Woodland set its sights on a state championship in 2021, and the Hawks came two games shy of a perfect season when they suffered an upset loss to North Branford in the Class M semifinals. Luddy remembered how the team’s vibe changed from the 2021 preseason to the 2022 preseason.

“[Entering 2021], they were excited-ready,” Luddy said. “[This] year, they were angry-motivated — angry, we-need-to-get-this-done motivation.”

“I knew we had all the right pieces and talent to win the title,” Sosnovich said.

Three players on the 2015 Valley Fusion 10U softball team — from left, Samantha Sosnovich, Kylie Bulinski and Riley Kane — earned All-State honors in 2022. They posed with assistant coach Pete Calandro, who was an assistant coach on their 10U team, and head coach Loren Luddy. (Contributed photo)

The Hawks cruised to their second straight NVL title this spring, and after beating Wolcott in the Class M quarterfinals, Calandro did something he’d never done in his half-century coaching career.

“I told these kids the week before we won [the state championship] that we were going to win,” Calandro said. “I guaranteed it — I’d never done that in my career, and I’ve been coaching for 50 years. I was so confident with this group. They’d come so far and they were so good.”

He was right. On the same DeLuca Field at which Valley Fusion won its 10U national championship seven years prior, five of those girls led Woodland to its first softball state championship — and there was no coincidence in the relationship between those two titles.

“Playing with the core group over many years, we all became best friends,” Bulinski said. “We have spent so much time together, going from tournaments to tournaments, that we became very close. Those girls became my sisters. Being so close with them only helped us on the field because we knew what each other was doing. The team chemistry that we had built up over the years led us to win the NVL championship, the state championship and an undefeated season.”
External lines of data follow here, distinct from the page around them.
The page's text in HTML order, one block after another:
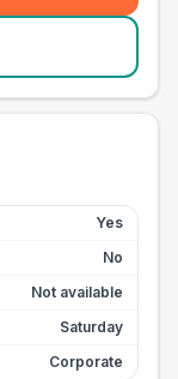
Yes
No
Not available
Saturday
Corporate
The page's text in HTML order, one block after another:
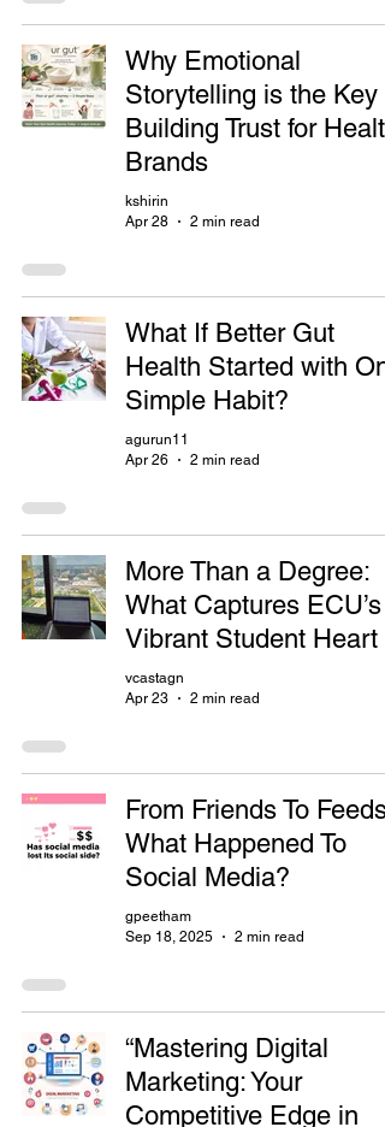
Why Emotional
Storytelling is the Key
Building Trust for Health
Brands
kshirin
Apr 28
2 min read
What If Better Gut
Health Started with
Simple Habit?
agurun11
Apr 26
2 min read
More Than a Degree:
What Captures ECU’s
Vibrant Student Heart
vcastagn
Apr 23
2 min read
From Friends To Feeds:
What Happened To
Social Media?
gpeetham
Sep 18, 2025
2 min read
“Mastering Digital
Marketing: Your
Competitive Edge in
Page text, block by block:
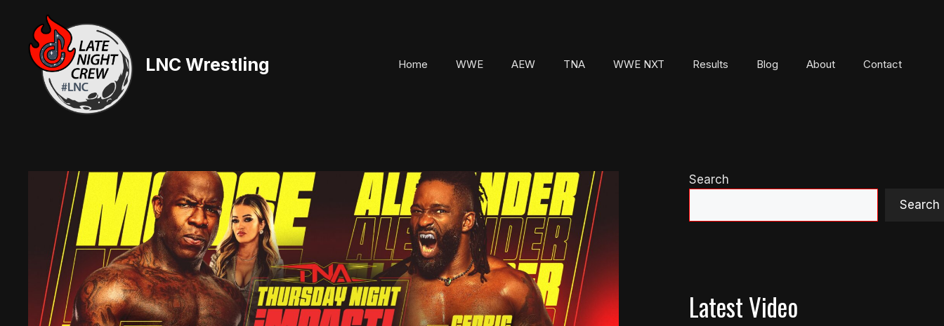
content
LNC Wrestling Home WWE AEW TNA WWE NXT Results Blog About Contact
Search
Search
Latest Video
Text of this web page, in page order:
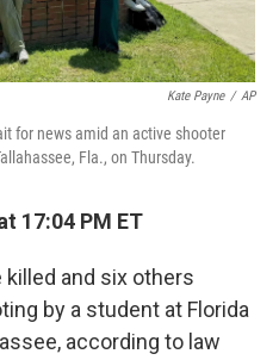
Kate Payne / AP
for news amid an active shooter
Fla., on Thursday.
17:04 PM ET
and six others
by a student at Florida
according to law
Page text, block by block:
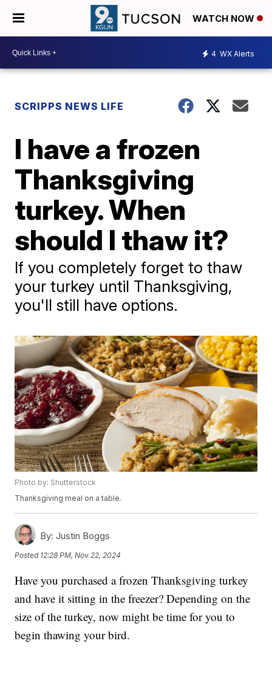
WATCH NOW
4 WX Alerts
SCRIPPS NEWS LIFE
I have a frozen
Thanksgiving
turkey. When
should I thaw it?
If you completely forget to thaw
your turkey until Thanksgiving,
you'll still have options.
Photo by: Shutterstock
Thanksgiving meal on a table.
By: Justin Boggs
Posted 12:28 PM, Nov 22, 2024
Have you purchased a frozen Thanksgiving turkey
and have it sitting in the freezer? Depending on the
size of the turkey, now might be time for you to
begin thawing your bird.
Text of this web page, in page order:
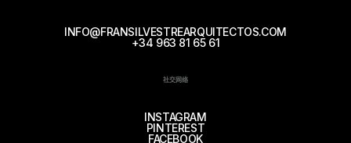
INFO@FRANSILVESTREARQUITECTOS.COM
+34 963 81 65 61
社交网络
INSTAGRAM
PINTEREST
FACEBOOK
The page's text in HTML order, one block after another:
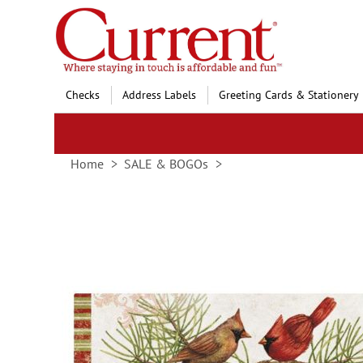
Skip
to
Content
Checks Address Labels Greeting Cards & Stationery
Home SALE & BOGOs
images
gallery
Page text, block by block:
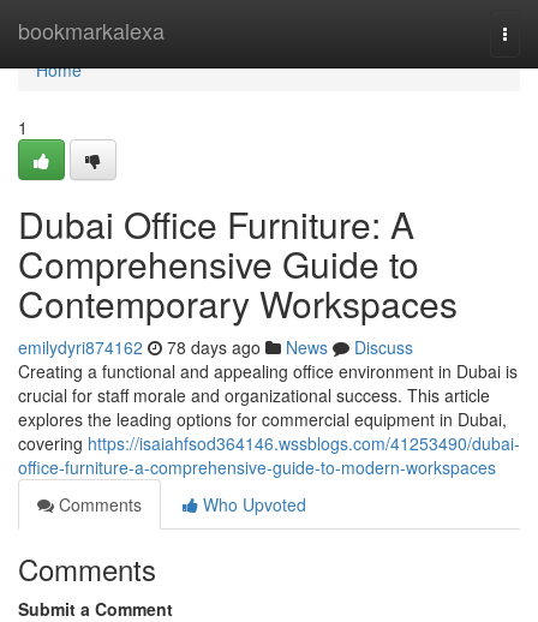
bookmarkalexa
Home
Home
1
Dubai Office Furniture: A
Comprehensive Guide to
Contemporary Workspaces
emilydyri874162 78 days ago News
Discuss
Creating a functional and appealing office environment in Dubai is
crucial for staff morale and organizational success. This article
explores the leading options for commercial equipment in Dubai,
covering https://isaiahfsod364146.wssblogs.com/41253490/dubai-
office-furniture-a-comprehensive-guide-to-modern-workspaces
Comments
Who Upvoted
Comments
Submit a Comment
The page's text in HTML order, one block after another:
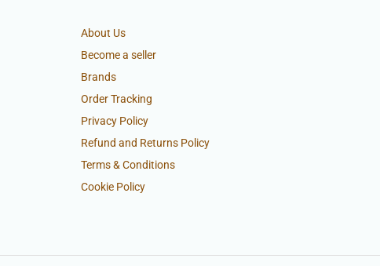
About Us
Become a seller
Brands
Order Tracking
Privacy Policy
Refund and Returns Policy
Terms & Conditions
Cookie Policy
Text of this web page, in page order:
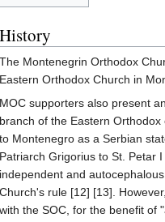
History
The Montenegrin Orthodox
Eastern Orthodox Church in
MOC supporters also present
branch of the Eastern
to Montenegro as a Serbian
Patriarch Grigorius to St. Petar
independent and
Church's rule [12] [13].
with the SOC, for the benefit of

This is one piece of a five-part series looking back at the Woodland softball team’s 2022 Class M state championship. Stories include the team members’ opinions on the squad’s legacy; the team’s connection to the 2015 Valley Fusion 10U national championship team; head coach Loren Luddy’s two-decade career at Woodland; the grandfather-granddaughter bond between assistant coach Pete Calandro and pitcher Riley Kane; and Kyle Brennan’s column on Kylie Bulinski establishing herself as the best female athlete in school history.